- Born: May 10, 1940 (age 86) Osaka, Empire of Japan
- Known for: Invention of karaoke

= Daisuke Inoue =

Japanese businessman (born 1940)

Daisuke Inoue (井上 大佑, Inoue Daisuke) is a Japanese businessman best known as an inventor of the karaoke machine. Inoue, a musician in his youth employed in backing businesspeople who wanted to sing in bars, invented the machine as a means of allowing them to sing without live back-up. He did not patent the machine and so did not directly profit, but he continued to work in the industry it generated, including patenting a protective pesticide for karaoke machines. Named one of Time magazine's "Most Influential Asians of the Century" in 1999, he was awarded the Ig Nobel Peace Prize in 2004 and in 2005 was the subject of the Japanese biographical film Karaoke.

Recent studies have revealed the existence of several people who invented and commercialized karaoke machines prior to Inoue.

== Life and career ==

Daisuke Inoue was born in Osaka, Japan on May 10, 1940. He was raised in Nishinomiya, the son of a pancake vendor with a stall behind a train station. He started playing drums in high school, but was not particularly skillful, as a result of which he took on the business management of his band, which provided back-up music in a club for businessmen who wanted to take the stage. He developed the basic idea of karaoke, which means "empty orchestra", when one client wanted Inoue to back him during a business trip that Inoue could not attend. He supplied the businessman with taped accompaniment instead. Thinking that the idea might have widespread appeal, he began in 1971 renting to bars in Kobe eleven machines outfitted with tapes and amplifiers which he had assembled along with some friends. They proved popular, and a trend was born.

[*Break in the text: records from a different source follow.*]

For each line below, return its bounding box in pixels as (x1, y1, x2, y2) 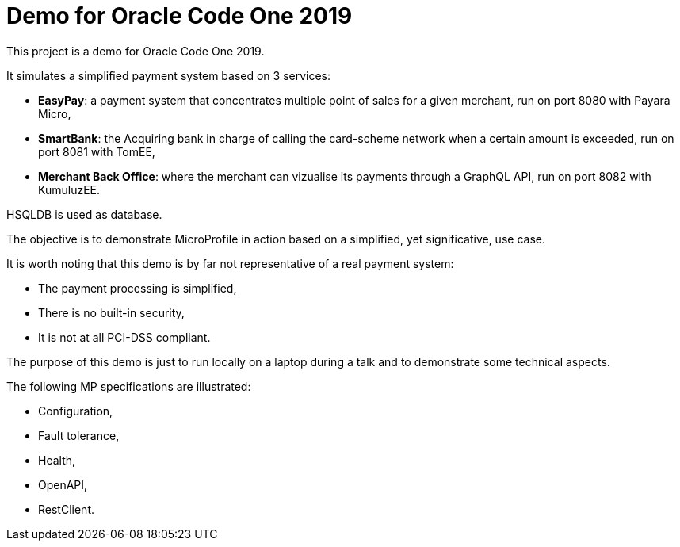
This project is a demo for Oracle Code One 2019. (6, 44, 265, 58)
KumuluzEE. (38, 182, 101, 197)
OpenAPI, (38, 477, 88, 492)
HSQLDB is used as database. (6, 207, 162, 221)
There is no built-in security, (38, 305, 185, 319)
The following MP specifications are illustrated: (6, 379, 251, 393)
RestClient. (38, 502, 94, 516)
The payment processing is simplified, (38, 281, 237, 295)
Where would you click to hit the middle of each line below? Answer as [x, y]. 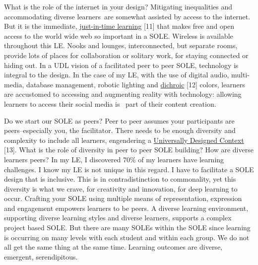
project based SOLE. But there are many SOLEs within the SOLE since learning [127, 228]
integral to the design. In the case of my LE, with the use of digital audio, [117, 75]
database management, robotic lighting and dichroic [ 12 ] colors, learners [136, 84]
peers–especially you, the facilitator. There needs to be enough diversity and [120, 130]
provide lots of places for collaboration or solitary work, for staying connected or [126, 55]
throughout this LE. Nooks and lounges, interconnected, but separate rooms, [121, 45]
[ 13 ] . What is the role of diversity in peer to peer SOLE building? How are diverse [129, 150]
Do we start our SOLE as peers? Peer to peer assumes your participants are [119, 120]
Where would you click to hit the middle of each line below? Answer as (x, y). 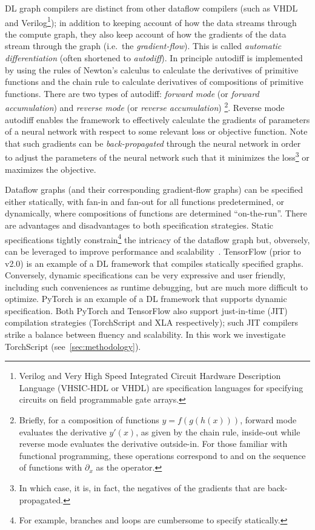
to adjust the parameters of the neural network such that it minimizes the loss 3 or (157, 156)
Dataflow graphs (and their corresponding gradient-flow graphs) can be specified (154, 190)
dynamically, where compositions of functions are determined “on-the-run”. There (156, 213)
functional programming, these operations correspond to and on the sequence (162, 455)
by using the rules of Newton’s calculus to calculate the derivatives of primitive (152, 69)
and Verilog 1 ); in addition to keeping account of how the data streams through (151, 21)
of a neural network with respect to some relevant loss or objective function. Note (156, 131)
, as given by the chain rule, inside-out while (218, 431)
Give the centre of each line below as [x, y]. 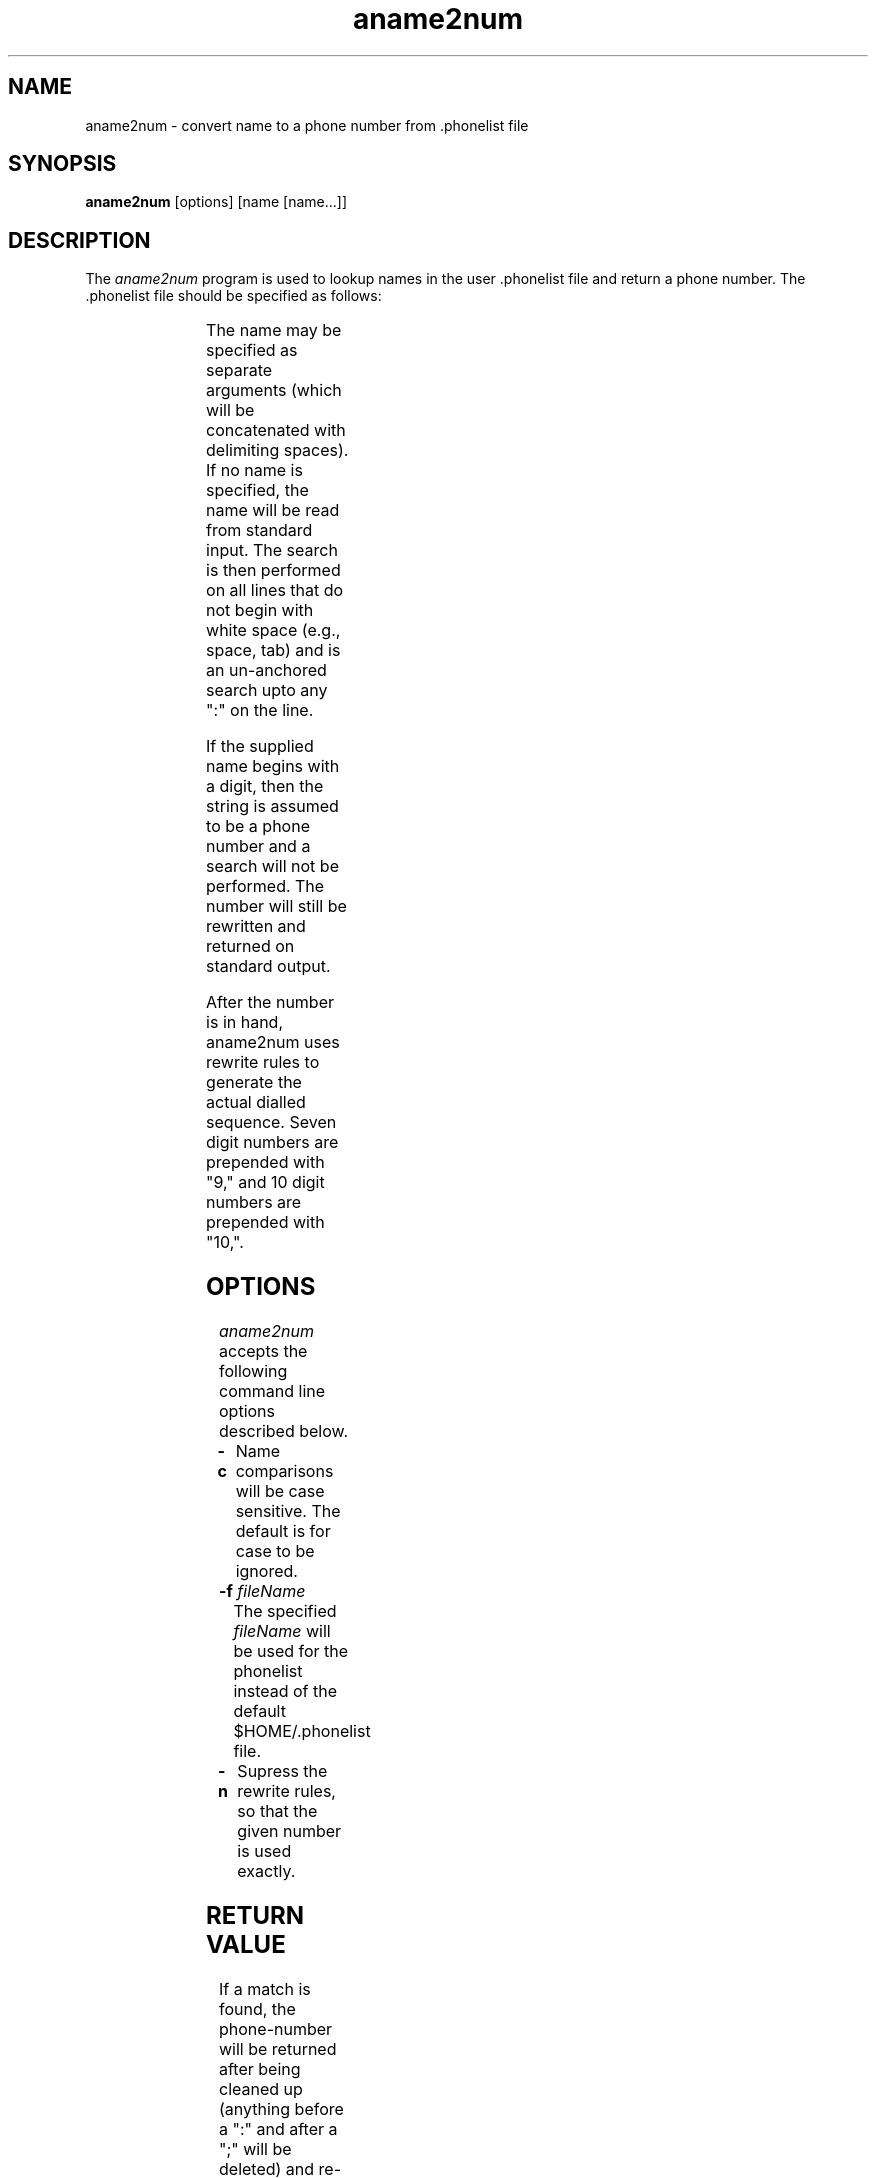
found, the [257, 2008]
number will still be [276, 906]
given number [289, 1831]
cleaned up [261, 2088]
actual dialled [256, 1102]
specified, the [257, 490]
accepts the [263, 1351]
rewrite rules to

Inoue did not patent his invention and so did not directly profit from the invention that started a booming industry. A Filipino, Roberto del Rosario filed a patent for a karaoke machine system, the Sing Along System, which del Rosario developed in 1975. Inoue did continue in the field, inventing a pesticide to repel cockroaches and rats that destroy the electronics within karaoke machines. In the 1980s, he ran a business engaged in securing licensing for music in eight-track karaoke machines. In the 1990s, with eight-track karaoke out of use, Inoue turned his company towards working with Daiichi Kosho Company, then the top karaoke company, but though he was earning considerable money as chairman of the company left it when he suffered a period of depression. Subsequently, Inoue launched the All-Japan Karaoke Industrialist Association.

== Tributes and awards ==

In 1996, Inoue's connection to karaoke was first publicized by a TV channel in Singapore. In 1999, Time magazine recognized Inoue's role in the newly international craze, describing him as among "The Most Influential Asians of the Century". "[A]s much as Mao Zedong or Mohandis Gandhi changed Asian days," Time author Pico Iyer wrote, "Inoue transformed its nights." Following the exposure by Time, Inoue attracted the attention of international media.

In 2004, Inoue went to Harvard University to accept an Ig Nobel Peace Prize for "inventing karaoke, thereby providing an entirely new way for people to learn to tolerate each other." His rendition there of "I'd Like to Teach the World to Sing" earned a standing ovation. Master of ceremonies Marc Abrahams indicated it was the longest standing ovation the Ig Nobels had ever seen; the audience of largely Nobel Prize laureates responded by serenading Inoue with a chorus of "Can't Take My Eyes off You".

In 2005, director Hiroyuki Tsuji released a fictionalized biographic film of Inoue called Karaoke.